Part 2: Vectors
The basis of linear algebra
As we move into February, my presentation is looming closer and closer. At this point, I have my outline roughly mapped out, and I am just researching some of the concepts that I am less comfortable with. Since my project is only supposed to be an introductory lesson, I am trying not to dig myself into a hole that is too deep, so today, I would like to go back a bit and take a look at the most basic concept in linear algebra: the vector. In reality, the vector is probably the most important concept in linear algebra as well, so it is going to be a crucial part of my presentation. For the rest of my presentation, I want to cover linear transformations and the matrix a little more closely, including matrix multiplication, determinants, null space, and then eigenvectors and eigenvalues. I also hope to convey the true meaning and ideas behind the mechanics of linear algebra, because that is where I believe the beauty lies in mathematics. Additionally, I see myself continuing this series after my project is completed at the end of February, as I have truly come to enjoy researching and writing about linear algebra.
Usually when I think of a vector, my first instinct is to think of physics. Not sure why, but that is just how it is. There are similarities and differences, but the linear algebra point of view of a vector is that it is just “an arrow,” centered at the origin, in space. Numerically, you can represent these vectors by their coordinates.
Here is a basic numerical and visual representation of a vector. In this form, we write the coordinates of the vector in a vertically rectangular bracket, with the x coordinate taking the top value and the y coordinate taking the bottom value. In three dimensions, we would add a z axis, and each vector would have three numbers in it, starting with the x coordinate first, the y coordinate second, and the z coordinate last. It is important to note that each pair of numbers within the bracket represents one and only one vector.
Vector addition, as it sounds, is just the sum of two vectors in space. Say we have two vectors. We’ll call them Vector A and Vector B. I have created a visual representation of the two, as well as their sum, below.
In words, we are taking Vector B, moving its origin point to the endpoint of Vector A, and then connecting the origin point to the new endpoint of Vector B. To me, it is almost like the steepness of the new vector is somewhat of an “average” of the steepness of the two original vectors. This is why we see A + B to be “inbetween” A and B (this may not make sense, but I am just reflecting on my initial thoughts on vector addition).
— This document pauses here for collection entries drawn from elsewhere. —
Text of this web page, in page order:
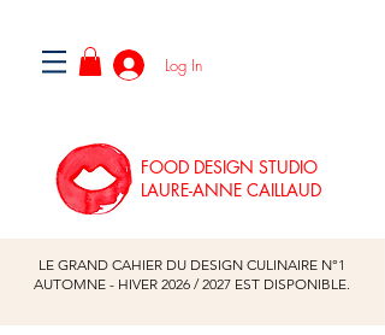
Log In
FOOD DESIGN STUDIO
LAURE-ANNE CAILLAUD
LE GRAND CAHIER DU DESIGN CULINAIRE N°1
AUTOMNE - HIVER 2026 /2027EST DISPONIBLE.
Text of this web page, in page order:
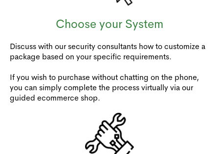
Choose your System
Discuss with our security consultants how to customize a
package based on your specific requirements.
If you wish to purchase without chatting on the phone,
you can simply complete the process virtually via our
guided ecommerce shop.
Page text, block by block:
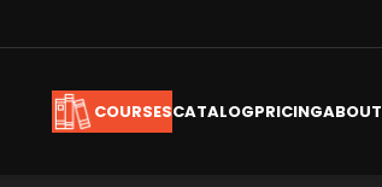
COURSESCATALOGPRICINGABOUT
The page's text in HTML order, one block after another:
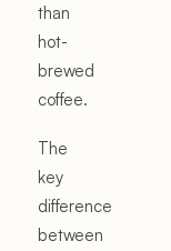
than
hot-
brewed
coffee.
The
key
difference
between
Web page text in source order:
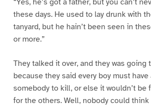
these days. He used to lay drunk with
tanyard, but he hain’t been seen in
or more.”
They talked it over, and they was going
because they said every boy must have
somebody to kill, or else it wouldn’t be
for the others. Well, nobody could

Numerically speaking, I guess you could say that vector addition is “easy.” The new x coordinate in the vector is simply the sum of the x displacement from the origin, and the new y coordinate in the vector is the sum of the y displacement from the origin. These new coordinates go into the new vector like usual, with the x coordinate on top and the y coordinate below. When we connect Vector A and Vector B, we move the x coordinate of Vector A plus the x coordinate of Vector B in the x direction (the sum), and we move the y coordinate of Vector A plus the y coordinate of Vector B in the y direction (the sum).
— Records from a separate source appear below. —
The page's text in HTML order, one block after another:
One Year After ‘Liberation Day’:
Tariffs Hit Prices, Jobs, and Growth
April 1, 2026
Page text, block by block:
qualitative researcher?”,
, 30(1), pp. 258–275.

Numerically, we can see that we just add the numbers by row. On the top of the vector, we have 1 and 4, an on the bottom, we have 3 and 1. Therefore, the top, or x coordinate of our new vector, should be 1 + 4 = 5, and the bottom, or y coordinate of our new vector, should be 3 + 1 = 4.
Scaling a vector is simply multiplying a vector by a given constant. Note that this is NOT multiplying a vector by another vector. Visually speaking, when you scale a vector, let’s say by a factor of 3, the vector becomes 3 times as long. When you scale it by 1/2, you shrink the vector so that it is half as long as it was before. Furthermore, when negative numbers are involved, first flip the vector around and then perform the subsequent scaling.
The number we are multiplying by is called the scalar, and in the case above, the scalar is 2. Like vector addition, the mechanics of scaling are relatively simple. You simply need to multiply each of the x and y components of the vector by the given scalar.
With this research, I definitely took a step back. In reality, vectors are the basis of linear algebra, and I really should’ve learned about this before moving forward to something like matrices and linear systems. With this knowledge, some of the more difficult topics start to make sense, like linear transformations, matrices, matrix multiplication etc. Additionally, I also was able to keep in touch with the “visual learner” side of myself. Linear algebra became a lot easier once I started drawing pictures in my head. I now have part of the basics, which luckily weren’t too difficult to understand, down to delve deeper.